#### [Action item]
Down to the last line, restate the records below word for word, dropping every image.

-------- Source records

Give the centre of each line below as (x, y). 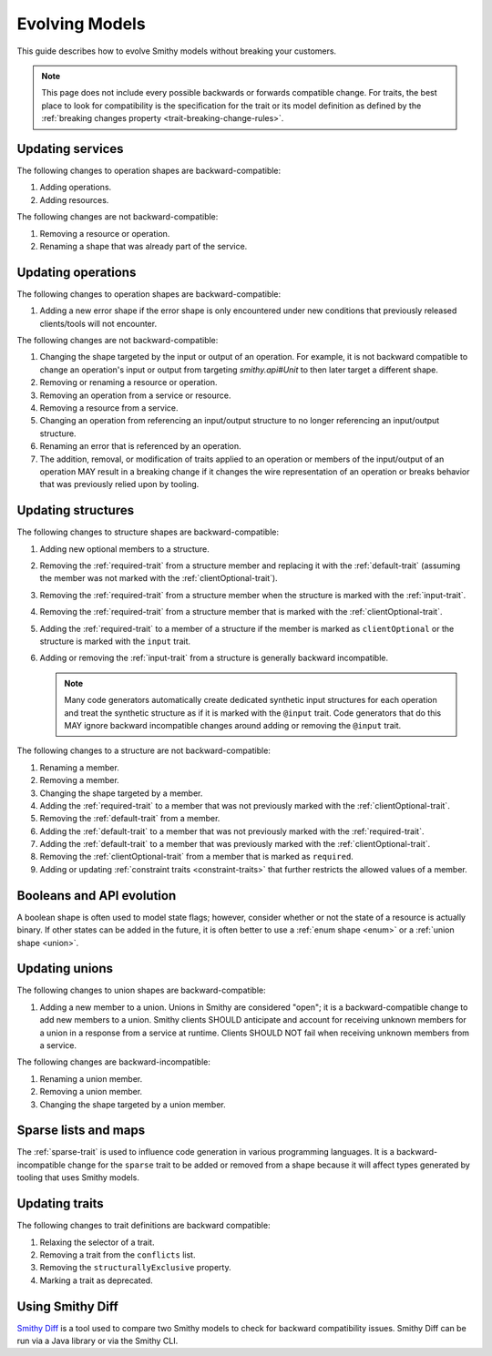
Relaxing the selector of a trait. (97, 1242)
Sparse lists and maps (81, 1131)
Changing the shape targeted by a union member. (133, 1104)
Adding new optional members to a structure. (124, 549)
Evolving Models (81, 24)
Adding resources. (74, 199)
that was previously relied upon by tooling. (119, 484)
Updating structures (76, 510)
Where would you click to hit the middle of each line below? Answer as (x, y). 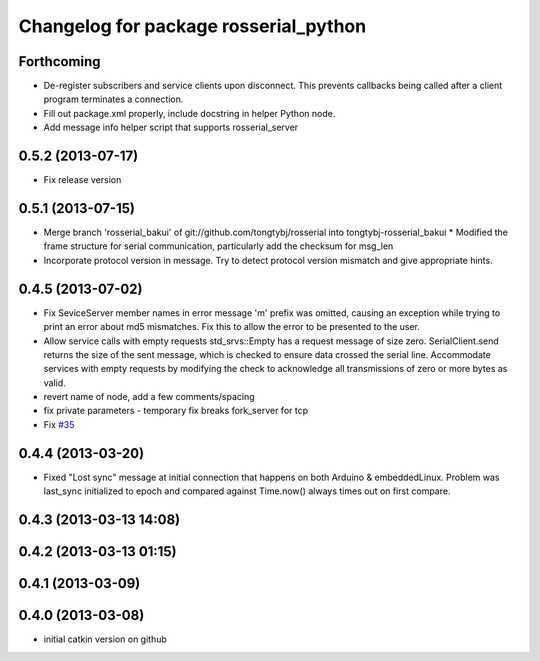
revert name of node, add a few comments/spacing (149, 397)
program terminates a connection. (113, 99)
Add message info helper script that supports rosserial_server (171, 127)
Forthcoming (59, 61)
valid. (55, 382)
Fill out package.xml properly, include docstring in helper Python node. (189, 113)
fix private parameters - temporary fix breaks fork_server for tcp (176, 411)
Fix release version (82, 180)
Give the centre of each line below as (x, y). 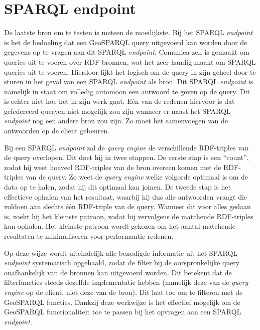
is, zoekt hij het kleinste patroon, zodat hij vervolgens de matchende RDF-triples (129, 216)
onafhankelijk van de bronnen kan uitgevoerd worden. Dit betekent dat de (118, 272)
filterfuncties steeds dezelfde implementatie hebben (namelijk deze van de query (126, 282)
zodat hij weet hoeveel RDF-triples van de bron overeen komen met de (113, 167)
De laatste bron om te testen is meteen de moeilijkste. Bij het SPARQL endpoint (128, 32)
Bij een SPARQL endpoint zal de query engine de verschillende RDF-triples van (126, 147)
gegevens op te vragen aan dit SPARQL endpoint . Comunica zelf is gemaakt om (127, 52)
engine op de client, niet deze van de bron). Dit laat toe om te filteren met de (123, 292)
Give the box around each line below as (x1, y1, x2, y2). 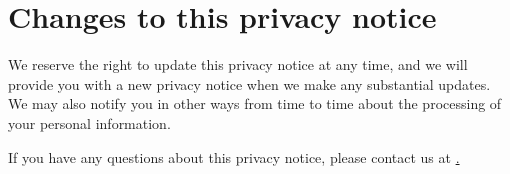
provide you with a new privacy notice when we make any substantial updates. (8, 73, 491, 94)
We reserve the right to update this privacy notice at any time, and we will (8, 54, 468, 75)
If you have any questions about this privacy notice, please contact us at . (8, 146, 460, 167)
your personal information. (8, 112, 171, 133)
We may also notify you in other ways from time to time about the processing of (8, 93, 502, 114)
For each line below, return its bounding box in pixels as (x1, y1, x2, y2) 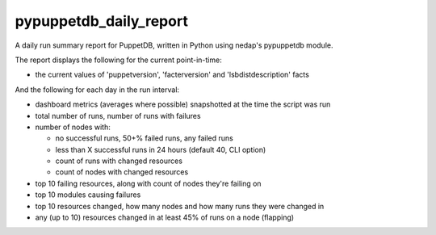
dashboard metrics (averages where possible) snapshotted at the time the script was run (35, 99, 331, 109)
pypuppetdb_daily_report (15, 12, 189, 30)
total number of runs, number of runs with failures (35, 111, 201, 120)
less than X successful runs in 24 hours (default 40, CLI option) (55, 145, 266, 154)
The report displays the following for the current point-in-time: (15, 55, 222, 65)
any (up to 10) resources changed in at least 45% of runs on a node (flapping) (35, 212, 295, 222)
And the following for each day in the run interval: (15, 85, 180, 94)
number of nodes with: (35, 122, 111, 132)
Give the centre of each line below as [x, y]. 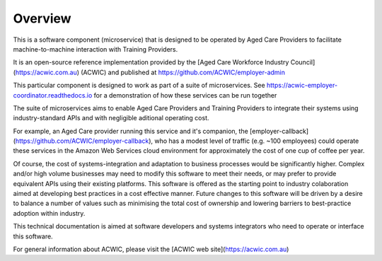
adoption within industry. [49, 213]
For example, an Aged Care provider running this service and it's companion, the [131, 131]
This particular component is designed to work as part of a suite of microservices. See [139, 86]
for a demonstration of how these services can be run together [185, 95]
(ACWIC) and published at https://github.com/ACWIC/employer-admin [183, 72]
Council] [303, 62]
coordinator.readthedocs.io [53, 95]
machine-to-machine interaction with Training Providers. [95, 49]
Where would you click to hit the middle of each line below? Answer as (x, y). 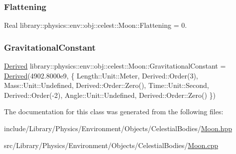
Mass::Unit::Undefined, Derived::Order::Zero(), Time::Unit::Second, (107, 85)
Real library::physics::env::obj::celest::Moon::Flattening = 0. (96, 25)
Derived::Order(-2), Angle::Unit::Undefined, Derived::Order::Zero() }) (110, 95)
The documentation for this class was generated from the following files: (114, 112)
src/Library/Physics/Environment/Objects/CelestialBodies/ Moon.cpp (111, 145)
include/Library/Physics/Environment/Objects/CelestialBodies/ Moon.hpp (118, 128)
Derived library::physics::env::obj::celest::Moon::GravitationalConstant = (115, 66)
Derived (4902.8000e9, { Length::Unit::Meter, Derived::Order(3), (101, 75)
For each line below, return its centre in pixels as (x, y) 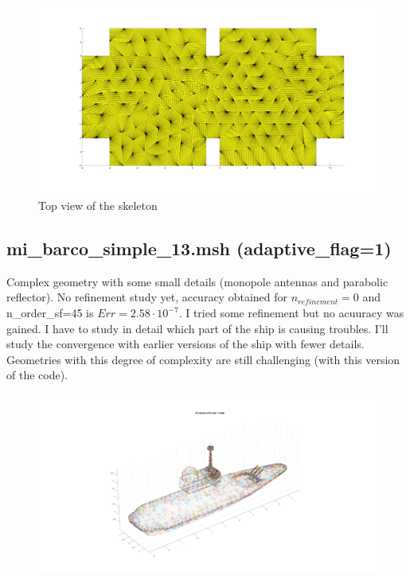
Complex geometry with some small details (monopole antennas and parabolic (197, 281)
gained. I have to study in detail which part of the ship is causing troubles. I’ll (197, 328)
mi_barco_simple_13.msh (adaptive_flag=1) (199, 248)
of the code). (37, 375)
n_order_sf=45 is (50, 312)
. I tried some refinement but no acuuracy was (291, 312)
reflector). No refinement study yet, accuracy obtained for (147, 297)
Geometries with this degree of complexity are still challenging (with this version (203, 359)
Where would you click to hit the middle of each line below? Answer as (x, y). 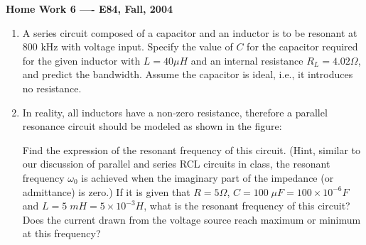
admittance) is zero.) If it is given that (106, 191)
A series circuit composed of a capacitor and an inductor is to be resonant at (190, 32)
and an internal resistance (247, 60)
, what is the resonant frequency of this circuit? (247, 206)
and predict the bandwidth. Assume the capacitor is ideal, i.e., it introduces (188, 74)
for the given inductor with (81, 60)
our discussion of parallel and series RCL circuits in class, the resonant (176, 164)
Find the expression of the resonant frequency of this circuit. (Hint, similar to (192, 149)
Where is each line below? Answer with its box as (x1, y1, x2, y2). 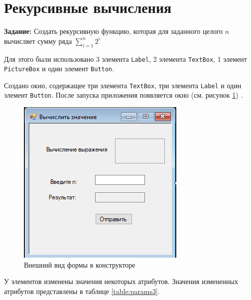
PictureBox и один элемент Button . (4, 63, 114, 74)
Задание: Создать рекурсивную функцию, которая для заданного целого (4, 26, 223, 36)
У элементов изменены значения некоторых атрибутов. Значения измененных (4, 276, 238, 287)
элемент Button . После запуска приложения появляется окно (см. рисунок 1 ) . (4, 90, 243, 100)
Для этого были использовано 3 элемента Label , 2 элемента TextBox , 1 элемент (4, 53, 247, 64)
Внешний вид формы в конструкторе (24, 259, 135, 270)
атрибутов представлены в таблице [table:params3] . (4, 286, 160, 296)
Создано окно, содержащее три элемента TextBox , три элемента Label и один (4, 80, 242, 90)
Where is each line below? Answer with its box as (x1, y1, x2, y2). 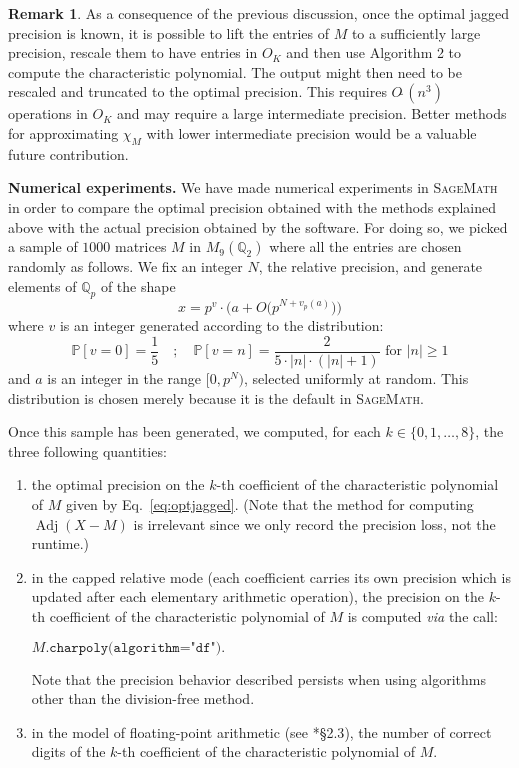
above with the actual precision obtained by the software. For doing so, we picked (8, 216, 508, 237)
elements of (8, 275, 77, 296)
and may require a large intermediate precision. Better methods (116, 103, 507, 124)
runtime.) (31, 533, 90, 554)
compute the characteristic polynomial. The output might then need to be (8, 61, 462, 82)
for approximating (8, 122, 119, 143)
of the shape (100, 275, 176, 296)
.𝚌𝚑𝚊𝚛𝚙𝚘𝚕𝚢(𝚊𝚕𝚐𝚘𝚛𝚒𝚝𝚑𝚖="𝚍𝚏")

----------------

#### [Response box]
Give the centre of each line below as (x, y). 
Relaxing the selector of a trait. (97, 1242)
Sparse lists and maps (81, 1131)
Changing the shape targeted by a union member. (133, 1104)
Adding new optional members to a structure. (124, 549)
Evolving Models (81, 24)
Adding resources. (74, 199)
that was previously relied upon by tooling. (119, 484)
Updating structures (76, 510)
Where would you click to hit the middle of each line below? Answer as (x, y). 
revert name of node, add a few comments/spacing (149, 397)
program terminates a connection. (113, 99)
Add message info helper script that supports rosserial_server (171, 127)
Forthcoming (59, 61)
valid. (55, 382)
Fill out package.xml properly, include docstring in helper Python node. (189, 113)
fix private parameters - temporary fix breaks fork_server for tcp (176, 411)
Fix release version (82, 180)
Give the centre of each line below as (x, y). 
is, zoekt hij het kleinste patroon, zodat hij vervolgens de matchende RDF-triples (129, 216)
onafhankelijk van de bronnen kan uitgevoerd worden. Dit betekent dat de (118, 272)
filterfuncties steeds dezelfde implementatie hebben (namelijk deze van de query (126, 282)
zodat hij weet hoeveel RDF-triples van de bron overeen komen met de (113, 167)
De laatste bron om te testen is meteen de moeilijkste. Bij het SPARQL endpoint (128, 32)
Bij een SPARQL endpoint zal de query engine de verschillende RDF-triples van (126, 147)
gegevens op te vragen aan dit SPARQL endpoint . Comunica zelf is gemaakt om (127, 52)
engine op de client, niet deze van de bron). Dit laat toe om te filteren met de (123, 292)
Give the box around each line below as (x1, y1, x2, y2). 
provide you with a new privacy notice when we make any substantial updates. (8, 73, 491, 94)
We reserve the right to update this privacy notice at any time, and we will (8, 54, 468, 75)
If you have any questions about this privacy notice, please contact us at . (8, 146, 460, 167)
your personal information. (8, 112, 171, 133)
We may also notify you in other ways from time to time about the processing of (8, 93, 502, 114)
For each line below, return its bounding box in pixels as (x1, y1, x2, y2) 
dashboard metrics (averages where possible) snapshotted at the time the script was run (35, 99, 331, 109)
pypuppetdb_daily_report (15, 12, 189, 30)
total number of runs, number of runs with failures (35, 111, 201, 120)
less than X successful runs in 24 hours (default 40, CLI option) (55, 145, 266, 154)
The report displays the following for the current point-in-time: (15, 55, 222, 65)
any (up to 10) resources changed in at least 45% of runs on a node (flapping) (35, 212, 295, 222)
And the following for each day in the run interval: (15, 85, 180, 94)
number of nodes with: (35, 122, 111, 132)
Give the centre of each line below as [x, y]. 
adoption within industry. [49, 213]
For example, an Aged Care provider running this service and it's companion, the [131, 131]
This particular component is designed to work as part of a suite of microservices. See [139, 86]
for a demonstration of how these services can be run together [185, 95]
(ACWIC) and published at https://github.com/ACWIC/employer-admin [183, 72]
Council] [303, 62]
coordinator.readthedocs.io [53, 95]
machine-to-machine interaction with Training Providers. [95, 49]
Where would you click to hit the middle of each line below? Answer as (x, y). 
Mass::Unit::Undefined, Derived::Order::Zero(), Time::Unit::Second, (107, 85)
Real library::physics::env::obj::celest::Moon::Flattening = 0. (96, 25)
Derived::Order(-2), Angle::Unit::Undefined, Derived::Order::Zero() }) (110, 95)
The documentation for this class was generated from the following files: (114, 112)
src/Library/Physics/Environment/Objects/CelestialBodies/ Moon.cpp (111, 145)
include/Library/Physics/Environment/Objects/CelestialBodies/ Moon.hpp (118, 128)
Derived library::physics::env::obj::celest::Moon::GravitationalConstant = (115, 66)
Derived (4902.8000e9, { Length::Unit::Meter, Derived::Order(3), (101, 75)
For each line below, return its centre in pixels as (x, y) 
Complex geometry with some small details (monopole antennas and parabolic (197, 281)
gained. I have to study in detail which part of the ship is causing troubles. I’ll (197, 328)
mi_barco_simple_13.msh (adaptive_flag=1) (199, 248)
of the code). (37, 375)
n_order_sf=45 is (50, 312)
. I tried some refinement but no acuuracy was (291, 312)
reflector). No refinement study yet, accuracy obtained for (147, 297)
Geometries with this degree of complexity are still challenging (with this version (203, 359)
Where would you click to hit the middle of each line below? Answer as (x, y). 
admittance) is zero.) If it is given that (106, 191)
A series circuit composed of a capacitor and an inductor is to be resonant at (190, 32)
and an internal resistance (247, 60)
, what is the resonant frequency of this circuit? (247, 206)
and predict the bandwidth. Assume the capacitor is ideal, i.e., it introduces (188, 74)
for the given inductor with (81, 60)
our discussion of parallel and series RCL circuits in class, the resonant (176, 164)
Find the expression of the resonant frequency of this circuit. (Hint, similar to (192, 149)
Where is each line below? Answer with its box as (x1, y1, x2, y2). 
PictureBox и один элемент Button . (4, 63, 114, 74)
Задание: Создать рекурсивную функцию, которая для заданного целого (4, 26, 223, 36)
У элементов изменены значения некоторых атрибутов. Значения измененных (4, 276, 238, 287)
элемент Button . После запуска приложения появляется окно (см. рисунок 1 ) . (4, 90, 243, 100)
Для этого были использовано 3 элемента Label , 2 элемента TextBox , 1 элемент (4, 53, 247, 64)
Внешний вид формы в конструкторе (24, 259, 135, 270)
атрибутов представлены в таблице [table:params3] . (4, 286, 160, 296)
Создано окно, содержащее три элемента TextBox , три элемента Label и один (4, 80, 242, 90)
Where is each line below? Answer with its box as (x1, y1, x2, y2). 
above with the actual precision obtained by the software. For doing so, we picked (8, 216, 508, 237)
elements of (8, 275, 77, 296)
and may require a large intermediate precision. Better methods (116, 103, 507, 124)
runtime.) (31, 533, 90, 554)
compute the characteristic polynomial. The output might then need to be (8, 61, 462, 82)
for approximating (8, 122, 119, 143)
of the shape (100, 275, 176, 296)
.𝚌𝚑𝚊𝚛𝚙𝚘𝚕𝚢(𝚊𝚕𝚐𝚘𝚛𝚒𝚝𝚑𝚖="𝚍𝚏")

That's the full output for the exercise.